§ **Description of the task**: Restate the records that follow. Every word must match.

§ **Information supplied**:
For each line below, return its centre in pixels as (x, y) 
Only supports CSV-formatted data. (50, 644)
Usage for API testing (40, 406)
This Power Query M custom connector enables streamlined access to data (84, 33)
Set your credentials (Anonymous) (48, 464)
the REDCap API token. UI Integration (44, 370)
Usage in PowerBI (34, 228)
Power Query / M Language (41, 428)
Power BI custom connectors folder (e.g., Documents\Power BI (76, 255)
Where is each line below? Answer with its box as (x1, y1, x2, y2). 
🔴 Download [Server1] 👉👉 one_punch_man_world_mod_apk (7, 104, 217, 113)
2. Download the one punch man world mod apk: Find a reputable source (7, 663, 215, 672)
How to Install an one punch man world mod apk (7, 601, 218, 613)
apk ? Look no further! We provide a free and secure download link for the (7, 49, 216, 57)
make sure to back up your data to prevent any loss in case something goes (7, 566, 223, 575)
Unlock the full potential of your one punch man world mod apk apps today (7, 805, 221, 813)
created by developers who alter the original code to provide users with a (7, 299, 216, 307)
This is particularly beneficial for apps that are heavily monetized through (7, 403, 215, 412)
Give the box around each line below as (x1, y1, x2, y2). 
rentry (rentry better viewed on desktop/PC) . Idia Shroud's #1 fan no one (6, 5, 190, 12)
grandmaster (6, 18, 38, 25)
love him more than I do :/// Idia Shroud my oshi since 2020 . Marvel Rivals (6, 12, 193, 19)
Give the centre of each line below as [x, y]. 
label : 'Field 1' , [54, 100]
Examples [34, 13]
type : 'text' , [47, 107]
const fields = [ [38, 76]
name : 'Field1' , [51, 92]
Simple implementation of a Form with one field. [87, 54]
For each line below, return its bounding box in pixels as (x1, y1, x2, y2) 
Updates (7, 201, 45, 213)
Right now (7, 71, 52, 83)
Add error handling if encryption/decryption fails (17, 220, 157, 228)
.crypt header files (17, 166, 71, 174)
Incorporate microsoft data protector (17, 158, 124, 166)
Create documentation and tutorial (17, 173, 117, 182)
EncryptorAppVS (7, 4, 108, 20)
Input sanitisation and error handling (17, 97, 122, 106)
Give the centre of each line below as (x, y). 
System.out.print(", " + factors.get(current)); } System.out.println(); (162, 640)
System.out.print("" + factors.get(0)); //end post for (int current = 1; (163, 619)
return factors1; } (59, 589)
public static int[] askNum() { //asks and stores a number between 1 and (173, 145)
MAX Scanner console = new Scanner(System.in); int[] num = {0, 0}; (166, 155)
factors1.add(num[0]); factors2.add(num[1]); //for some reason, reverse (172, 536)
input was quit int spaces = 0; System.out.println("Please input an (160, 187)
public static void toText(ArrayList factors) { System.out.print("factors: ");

§ **Task answer**:
For each line below, return its centre in pixels as (x, y) 
Only supports CSV-formatted data. (50, 644)
Usage for API testing (40, 406)
This Power Query M custom connector enables streamlined access to data (84, 33)
Set your credentials (Anonymous) (48, 464)
the REDCap API token. UI Integration (44, 370)
Usage in PowerBI (34, 228)
Power Query / M Language (41, 428)
Power BI custom connectors folder (e.g., Documents\Power BI (76, 255)
Where is each line below? Answer with its box as (x1, y1, x2, y2). 
🔴 Download [Server1] 👉👉 one_punch_man_world_mod_apk (7, 104, 217, 113)
2. Download the one punch man world mod apk: Find a reputable source (7, 663, 215, 672)
How to Install an one punch man world mod apk (7, 601, 218, 613)
apk ? Look no further! We provide a free and secure download link for the (7, 49, 216, 57)
make sure to back up your data to prevent any loss in case something goes (7, 566, 223, 575)
Unlock the full potential of your one punch man world mod apk apps today (7, 805, 221, 813)
created by developers who alter the original code to provide users with a (7, 299, 216, 307)
This is particularly beneficial for apps that are heavily monetized through (7, 403, 215, 412)
Give the box around each line below as (x1, y1, x2, y2). 
rentry (rentry better viewed on desktop/PC) . Idia Shroud's #1 fan no one (6, 5, 190, 12)
grandmaster (6, 18, 38, 25)
love him more than I do :/// Idia Shroud my oshi since 2020 . Marvel Rivals (6, 12, 193, 19)
Give the centre of each line below as [x, y]. 
label : 'Field 1' , [54, 100]
Examples [34, 13]
type : 'text' , [47, 107]
const fields = [ [38, 76]
name : 'Field1' , [51, 92]
Simple implementation of a Form with one field. [87, 54]
For each line below, return its bounding box in pixels as (x1, y1, x2, y2) 
Updates (7, 201, 45, 213)
Right now (7, 71, 52, 83)
Add error handling if encryption/decryption fails (17, 220, 157, 228)
.crypt header files (17, 166, 71, 174)
Incorporate microsoft data protector (17, 158, 124, 166)
Create documentation and tutorial (17, 173, 117, 182)
EncryptorAppVS (7, 4, 108, 20)
Input sanitisation and error handling (17, 97, 122, 106)
Give the centre of each line below as (x, y). 
System.out.print(", " + factors.get(current)); } System.out.println(); (162, 640)
System.out.print("" + factors.get(0)); //end post for (int current = 1; (163, 619)
return factors1; } (59, 589)
public static int[] askNum() { //asks and stores a number between 1 and (173, 145)
MAX Scanner console = new Scanner(System.in); int[] num = {0, 0}; (166, 155)
factors1.add(num[0]); factors2.add(num[1]); //for some reason, reverse (172, 536)
input was quit int spaces = 0; System.out.println("Please input an (160, 187)
public static void toText(ArrayList factors) { System.out.print("factors: ");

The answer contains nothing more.